*Work item:* Take nothing but the lines from the one with "chancel and nave were built to replace a" through the one with "comes with many" in the entries below, both ends kept, and return them exactly with pictures left out.

- Opening Delimiter -

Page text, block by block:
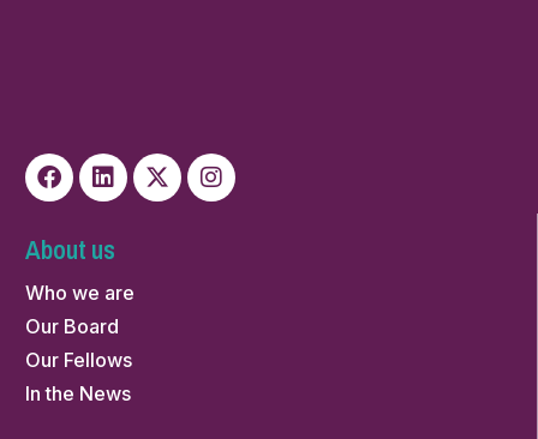
About us
Who we are
Our Board
Our Fellows
In the News
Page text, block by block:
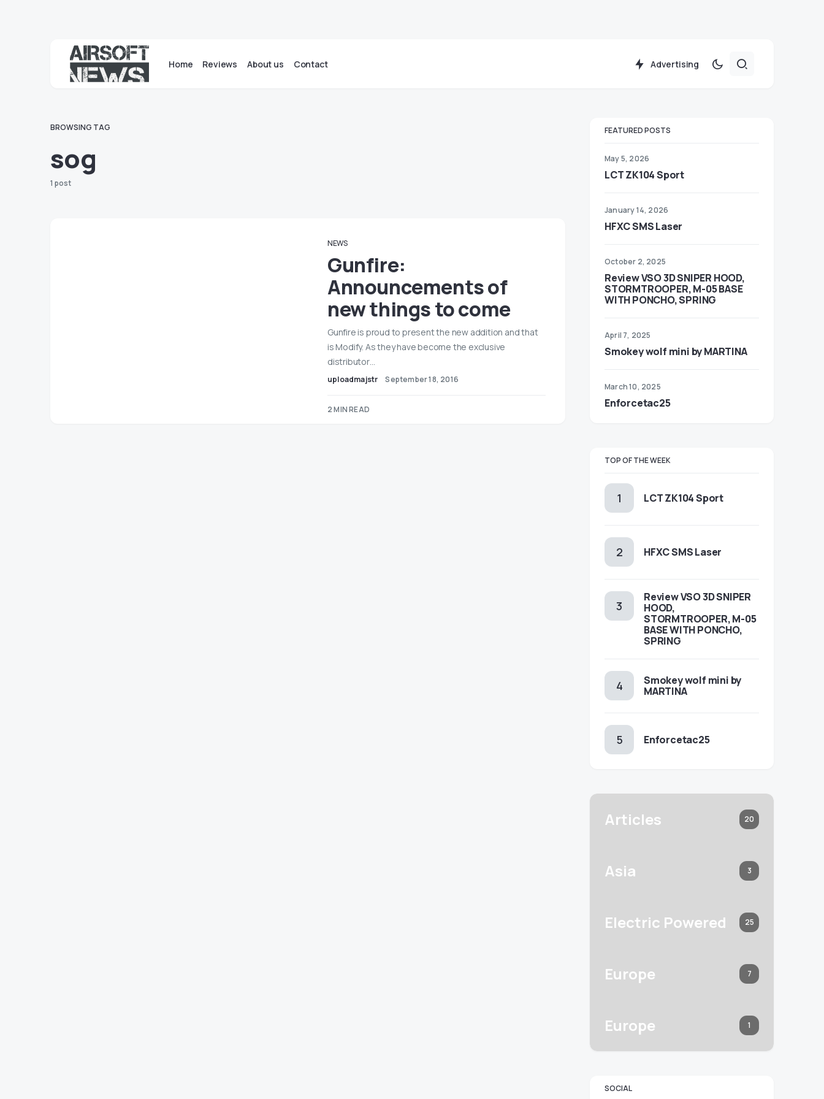
Home Reviews About us Contact Advertising
BROWSING TAG
sog
1 post
NEWS
Gunfire:
Announcements of
new things to come
Gunfire is proud to present the new addition and that
is Modify. As they have become the exclusive
distributor…
uploadmajstr September 18, 2016
2 MIN READ
FEATURED POSTS
May 5, 2026
LCT ZK104 Sport
January 14, 2026
HFXC SMS Laser
October 2, 2025
Review VSO 3D SNIPER HOOD,
STORMTROOPER, M-05 BASE
WITH PONCHO, SPRING
April 7, 2025
Smokey wolf mini by MARTINA
March 10, 2025
Enforcetac25
TOP OF THE WEEK
LCT ZK104 Sport
HFXC SMS Laser
Review VSO 3D SNIPER
HOOD,
STORMTROOPER, M-05
BASE WITH PONCHO,
SPRING
Smokey wolf mini by
MARTINA
Enforcetac25
Articles 20
Asia 3
Electric Powered 25
Europe 7
Europe 1
SOCIAL
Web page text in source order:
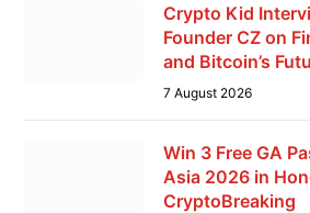
Crypto Kid
Founder CZ on
and Bitcoin’s
7 August 2026
Win 3 Free GA
Asia 2026 in
CryptoBreaking
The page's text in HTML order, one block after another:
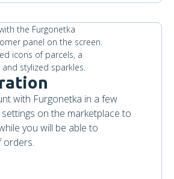
with Furgonetka in a few
on the marketplace to
you will be able to
orders.
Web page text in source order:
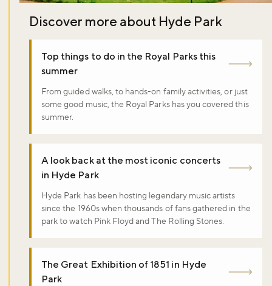
Discover more about Hyde Park
Top things to do in the Royal Parks this
summer
From guided walks, to hands-on family activities, or just
some good music, the Royal Parks has you covered this
summer.
A look back at the most iconic concerts
in Hyde Park
Hyde Park has been hosting legendary music artists
since the 1960s when thousands of fans gathered in the
park to watch Pink Floyd and The Rolling Stones.
The Great Exhibition of 1851 in Hyde
Park
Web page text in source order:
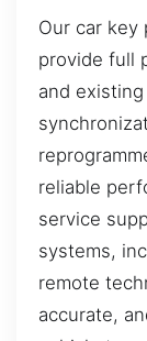
Our car key
provide full
and
reliable
service
systems,
remote
accurate,
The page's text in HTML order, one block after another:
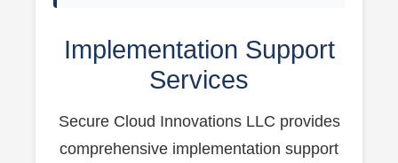
Implementation Support
Services
Secure Cloud Innovations LLC provides
comprehensive implementation support
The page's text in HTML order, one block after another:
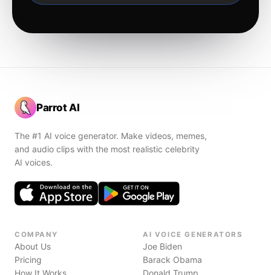
Parrot AI
The #1 AI voice generator. Make videos, memes,
and audio clips with the most realistic celebrity
AI voices.
COMPANY
About Us
Pricing
How It Works
AI VOICE GENERATORS
Joe Biden
Barack Obama
Donald Trump
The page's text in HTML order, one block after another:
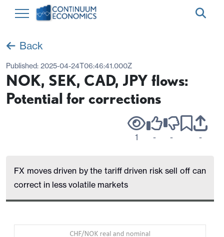
Back
Published: 2025-04-24T06:46:41.000Z
NOK, SEK, CAD, JPY flows:
Potential for corrections
1 - - -
FX moves driven by the tariff driven risk sell off can
correct in less volatile markets
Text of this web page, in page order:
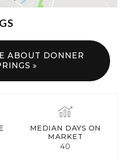
ABOUT DONNER
MEDIAN DAYS ON
MARKET
40
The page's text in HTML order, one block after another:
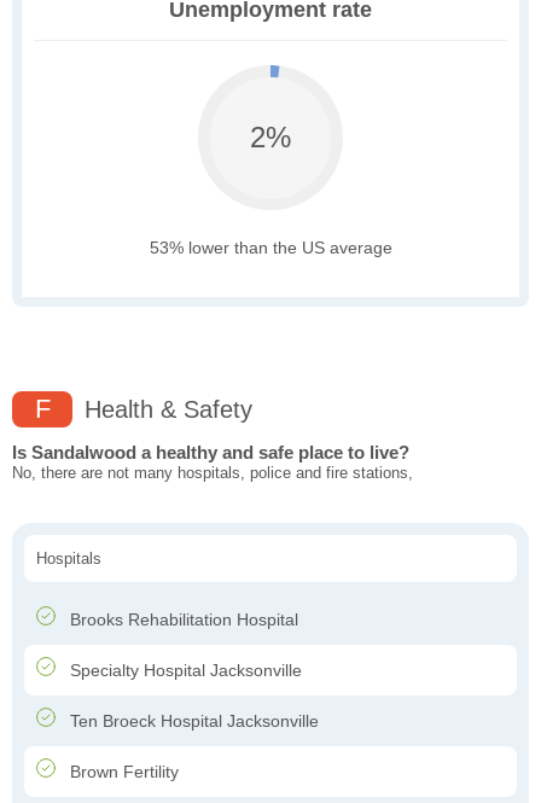
Unemployment rate
2%
53% lower than the US average
F Health & Safety
Is Sandalwood a healthy and safe place to live?
No, there are not many hospitals, police and fire stations,
Hospitals
Brooks Rehabilitation Hospital
Specialty Hospital Jacksonville
Ten Broeck Hospital Jacksonville
Brown Fertility
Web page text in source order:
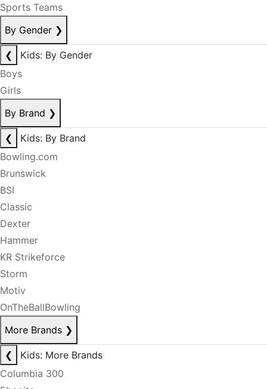
Sports Teams
By Gender ❯
❮
Kids: By Gender
Boys
Girls
By Brand ❯
❮
Kids: By Brand
Bowling.com
Brunswick
BSI
Classic
Dexter
Hammer
KR Strikeforce
Storm
Motiv
OnTheBallBowling
More Brands ❯
❮
Kids: More Brands
Columbia 300
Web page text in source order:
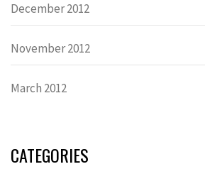
December 2012
November 2012
March 2012
CATEGORIES
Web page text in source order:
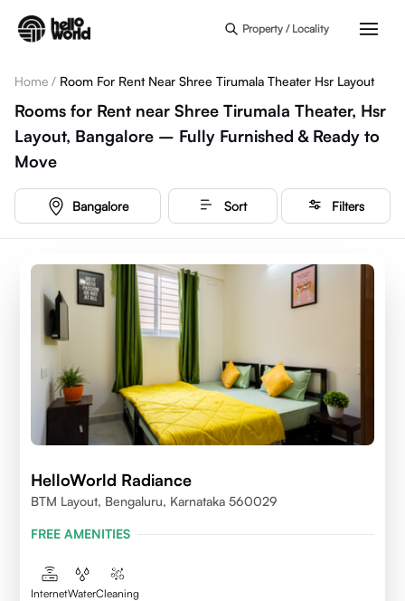
Property / Locality
Home / Room For Rent Near Shree Tirumala Theater Hsr Layout
Rooms for Rent near Shree Tirumala Theater, Hsr
Layout, Bangalore – Fully Furnished & Ready to
Move
Bangalore Sort Filters
HelloWorld Radiance
BTM Layout, Bengaluru, Karnataka 560029
FREE AMENITIES
InternetWaterCleaning
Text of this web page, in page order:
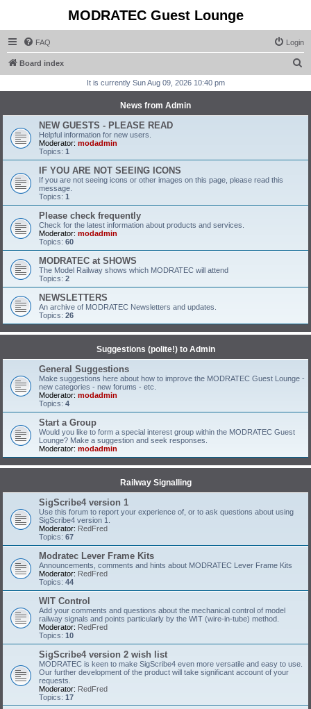
MODRATEC Guest Lounge
FAQ Login
Board index
It is currently Sun Aug 09, 2026 10:40 pm
News from Admin
NEW GUESTS - PLEASE READ
Helpful information for new users.
Moderator: modadmin
Topics: 1
IF YOU ARE NOT SEEING ICONS
If you are not seeing icons or other images on this page, please read this
message.
Topics: 1
Please check frequently
Check for the latest information about products and services.
Moderator: modadmin
Topics: 60
MODRATEC at SHOWS
The Model Railway shows which MODRATEC will attend
Topics: 2
NEWSLETTERS
An archive of MODRATEC Newsletters and updates.
Topics: 26
Suggestions (polite!) to Admin
General Suggestions
Make suggestions here about how to improve the MODRATEC Guest Lounge -
new categories - new forums - etc.
Moderator: modadmin
Topics: 4
Start a Group
Would you like to form a special interest group within the MODRATEC Guest
Lounge? Make a suggestion and seek responses.
Moderator: modadmin
Railway Signalling
SigScribe4 version 1
Use this forum to report your experience of, or to ask questions about using
SigScribe4 version 1.
Moderator: RedFred
Topics: 67
Modratec Lever Frame Kits
Announcements, comments and hints about MODRATEC Lever Frame Kits
Moderator: RedFred
Topics: 44
WIT Control
Add your comments and questions about the mechanical control of model
railway signals and points particularly by the WIT (wire-in-tube) method.
Moderator: RedFred
Topics: 10
SigScribe4 version 2 wish list
MODRATEC is keen to make SigScribe4 even more versatile and easy to use.
Our further development of the product will take significant account of your
requests.
Moderator: RedFred
Topics: 17
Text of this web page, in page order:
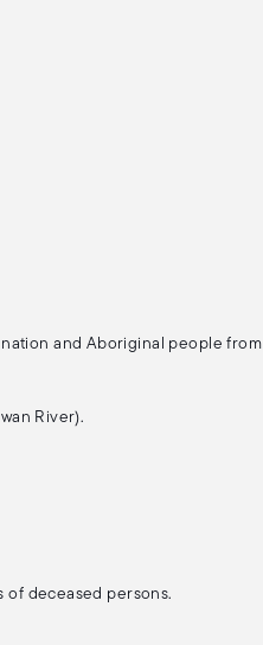
and Aboriginal people from
River).
of deceased persons.
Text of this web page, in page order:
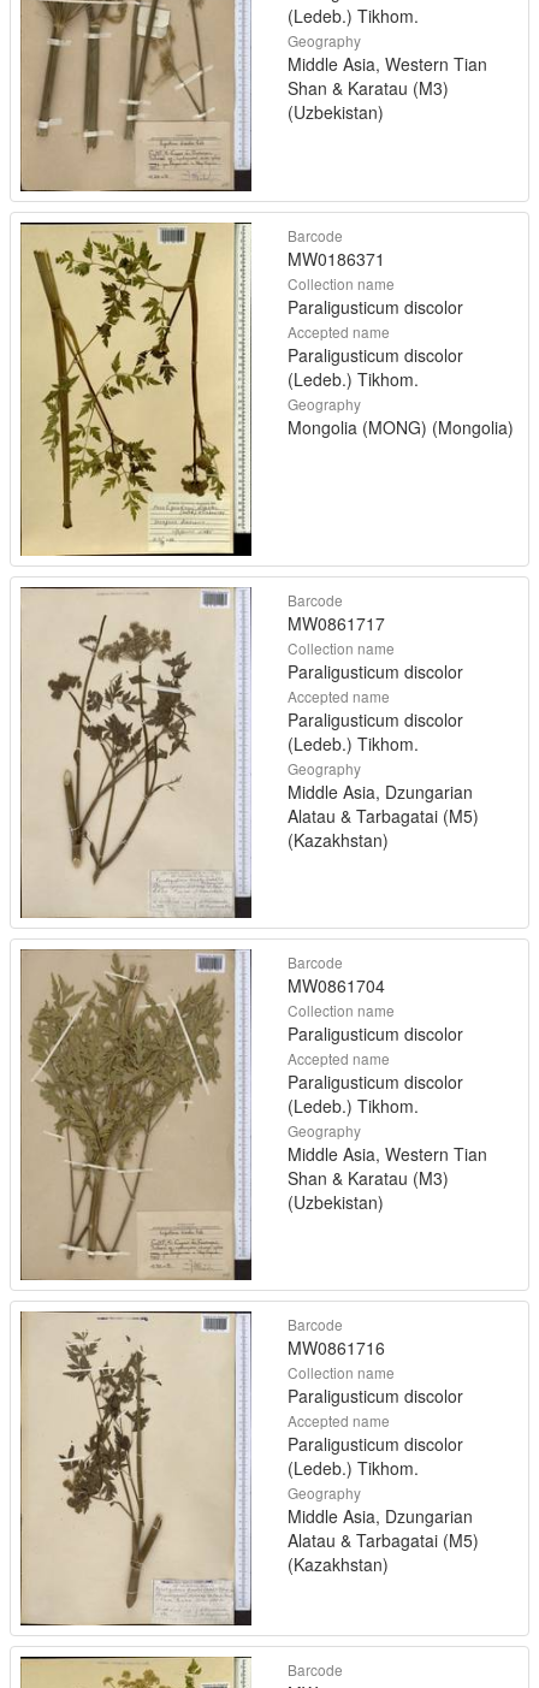
(Ledeb.) Tikhom.
Geography
Middle Asia, Western Tian
Shan & Karatau (M3)
(Uzbekistan)
Barcode
MW0186371
Collection name
Paraligusticum discolor
Accepted name
Paraligusticum discolor
(Ledeb.) Tikhom.
Geography
Mongolia (MONG) (Mongolia)
Barcode
MW0861717
Collection name
Paraligusticum discolor
Accepted name
Paraligusticum discolor
(Ledeb.) Tikhom.
Geography
Middle Asia, Dzungarian
Alatau & Tarbagatai (M5)
(Kazakhstan)
Barcode
MW0861704
Collection name
Paraligusticum discolor
Accepted name
Paraligusticum discolor
(Ledeb.) Tikhom.
Geography
Middle Asia, Western Tian
Shan & Karatau (M3)
(Uzbekistan)
Barcode
MW0861716
Collection name
Paraligusticum discolor
Accepted name
Paraligusticum discolor
(Ledeb.) Tikhom.
Geography
Middle Asia, Dzungarian
Alatau & Tarbagatai (M5)
(Kazakhstan)
Barcode
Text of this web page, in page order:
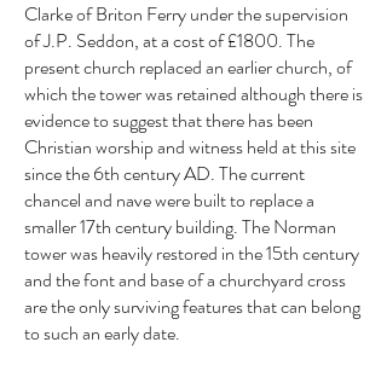
Clarke of Briton Ferry under the supervision
of J.P. Seddon, at a cost of £1800. The
present church replaced an earlier church, of
which the tower was retained although there is
evidence to suggest that there has been
Christian worship and witness held at this site
since the 6th century AD. The current
chancel and nave were built to replace a
smaller 17th century building. The Norman
tower was heavily restored in the 15th century
and the font and base of a churchyard cross
are the only surviving features that can belong
to such an early date.
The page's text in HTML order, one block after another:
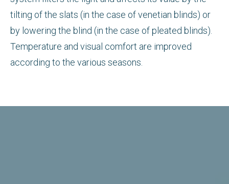
tilting of the slats (in the case of venetian blinds) or
by lowering the blind (in the case of pleated blinds).
Temperature and visual comfort are improved
according to the various seasons.
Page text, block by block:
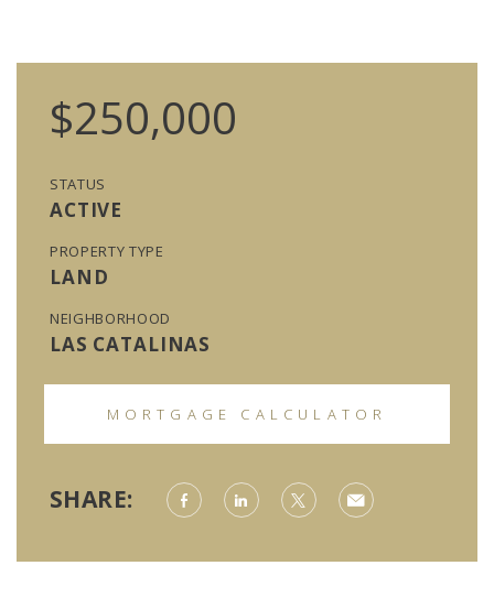
$250,000
STATUS
ACTIVE
PROPERTY TYPE
LAND
NEIGHBORHOOD
LAS CATALINAS
MORTGAGE CALCULATOR
SHARE:
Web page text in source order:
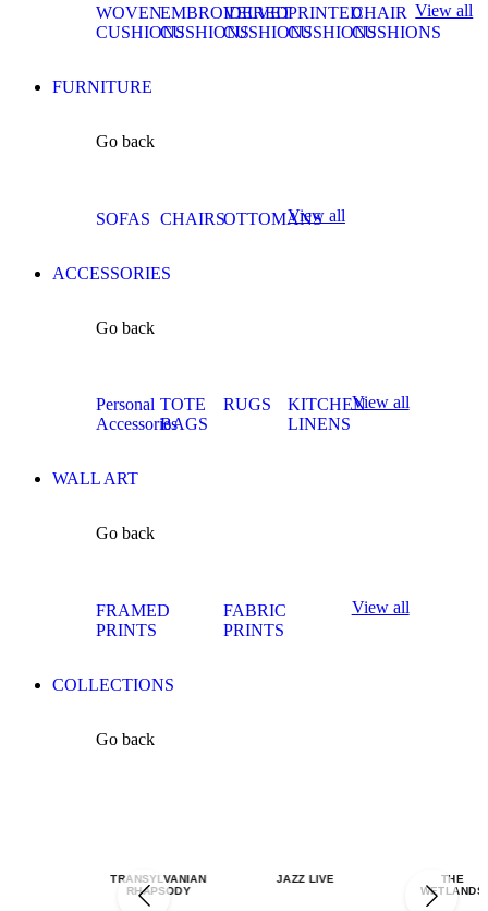
WOVEN
CUSHIONS
EMBROIDERED
CUSHIONS
VELVET
CUSHIONS
PRINTED
CUSHIONS
CHAIR
CUSHIONS
View all
FURNITURE
Go back
SOFAS CHAIRSOTTOMANS
View all
ACCESSORIES
Go back
Personal
Accessories
TOTE
BAGS
RUGS
KITCHEN
LINENS
View all
WALL ART
Go back
FRAMED
PRINTS
FABRIC
PRINTS
View all
COLLECTIONS
Go back
TRANSYLVANIAN
RHAPSODY
JAZZ LIVE
THE
WETLANDS
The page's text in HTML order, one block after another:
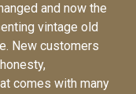
and now the
vintage old
New customers
comes with many
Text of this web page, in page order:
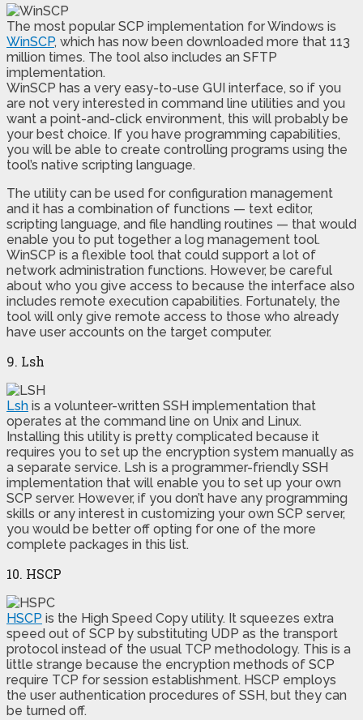
The most popular SCP implementation for Windows is
WinSCP, which has now been downloaded more that 113
million times. The tool also includes an SFTP
implementation.
WinSCP has a very easy-to-use GUI interface, so if you
are not very interested in command line utilities and you
want a point-and-click environment, this will probably be
your best choice. If you have programming capabilities,
you will be able to create controlling programs using the
tool’s native scripting language.
The utility can be used for configuration management
and it has a combination of functions — text editor,
scripting language, and file handling routines — that would
enable you to put together a log management tool.
WinSCP is a flexible tool that could support a lot of
network administration functions. However, be careful
about who you give access to because the interface also
includes remote execution capabilities. Fortunately, the
tool will only give remote access to those who already
have user accounts on the target computer.
9. Lsh
Lsh is a volunteer-written SSH implementation that
operates at the command line on Unix and Linux.
Installing this utility is pretty complicated because it
requires you to set up the encryption system manually as
a separate service. Lsh is a programmer-friendly SSH
implementation that will enable you to set up your own
SCP server. However, if you don’t have any programming
skills or any interest in customizing your own SCP server,
you would be better off opting for one of the more
complete packages in this list.
10. HSCP
HSCP is the High Speed Copy utility. It squeezes extra
speed out of SCP by substituting UDP as the transport
protocol instead of the usual TCP methodology. This is a
little strange because the encryption methods of SCP
require TCP for session establishment. HSCP employs
the user authentication procedures of SSH, but they can
be turned off.
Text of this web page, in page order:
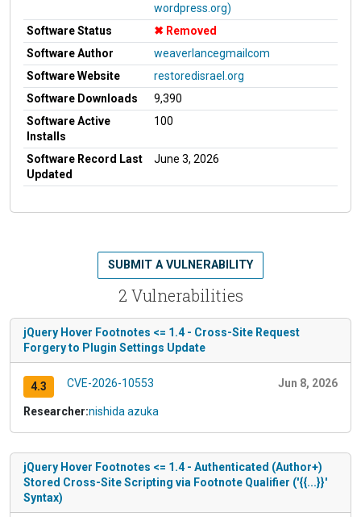
wordpress.org)
Software Status
Removed
Software Author
weaverlancegmailcom
Software Website
restoredisrael.org
Software Downloads
9,390
Software Active
Installs
100
Software Record Last
Updated
June 3, 2026
2 Vulnerabilities
SUBMIT A VULNERABILITY
jQuery Hover Footnotes <= 1.4 - Cross-Site Request
Forgery to Plugin Settings Update
4.3 CVE-2026-10553 Jun 8, 2026
Researcher:nishida azuka
jQuery Hover Footnotes <= 1.4 - Authenticated (Author+)
Stored Cross-Site Scripting via Footnote Qualifier ('{{...}}'
Syntax)

- Closing Delimiter -

*Answer section:*
chancel and nave were built to replace a
smaller 17th century building. The Norman
tower was heavily restored in the 15th century
and the font and base of a churchyard cross
are the only surviving features that can belong
to such an early date.
The page's text in HTML order, one block after another:
tilting of the slats (in the case of venetian blinds) or
by lowering the blind (in the case of pleated blinds).
Temperature and visual comfort are improved
according to the various seasons.
Page text, block by block:
$250,000
STATUS
ACTIVE
PROPERTY TYPE
LAND
NEIGHBORHOOD
LAS CATALINAS
MORTGAGE CALCULATOR
SHARE:
Web page text in source order:
WOVEN
CUSHIONS
EMBROIDERED
CUSHIONS
VELVET
CUSHIONS
PRINTED
CUSHIONS
CHAIR
CUSHIONS
View all
FURNITURE
Go back
SOFAS CHAIRSOTTOMANS
View all
ACCESSORIES
Go back
Personal
Accessories
TOTE
BAGS
RUGS
KITCHEN
LINENS
View all
WALL ART
Go back
FRAMED
PRINTS
FABRIC
PRINTS
View all
COLLECTIONS
Go back
TRANSYLVANIAN
RHAPSODY
JAZZ LIVE
THE
WETLANDS
The page's text in HTML order, one block after another:
and now the
vintage old
New customers
comes with many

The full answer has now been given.